BEGIN MATERIALS PROVIDED

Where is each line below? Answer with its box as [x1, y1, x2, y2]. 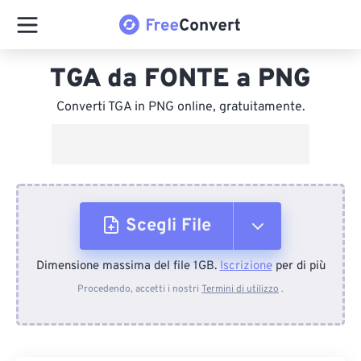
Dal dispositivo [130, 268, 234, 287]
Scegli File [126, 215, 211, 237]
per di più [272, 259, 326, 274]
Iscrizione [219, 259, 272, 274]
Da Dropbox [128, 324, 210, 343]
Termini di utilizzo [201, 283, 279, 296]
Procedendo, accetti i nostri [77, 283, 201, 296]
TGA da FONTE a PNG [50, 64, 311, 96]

END MATERIALS PROVIDED
BEGIN MATERIALS PROVIDED

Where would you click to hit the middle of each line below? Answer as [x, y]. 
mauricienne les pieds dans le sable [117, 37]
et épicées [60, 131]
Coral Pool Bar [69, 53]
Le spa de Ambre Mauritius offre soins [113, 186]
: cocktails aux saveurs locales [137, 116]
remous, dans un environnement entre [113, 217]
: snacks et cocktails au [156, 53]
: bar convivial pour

END MATERIALS PROVIDED

## WORK INSTRUCTION
In the listing above, locate the line containing "Iscrizione [219, 259, 272, 274]" and the line containing "TGA da FONTE a PNG [50, 64, 311, 96]". Transcribe those two lines and everything between them, exactly as written.

## EXERCISE SOLUTION
Iscrizione [219, 259, 272, 274]
Da Dropbox [128, 324, 210, 343]
Termini di utilizzo [201, 283, 279, 296]
Procedendo, accetti i nostri [77, 283, 201, 296]
TGA da FONTE a PNG [50, 64, 311, 96]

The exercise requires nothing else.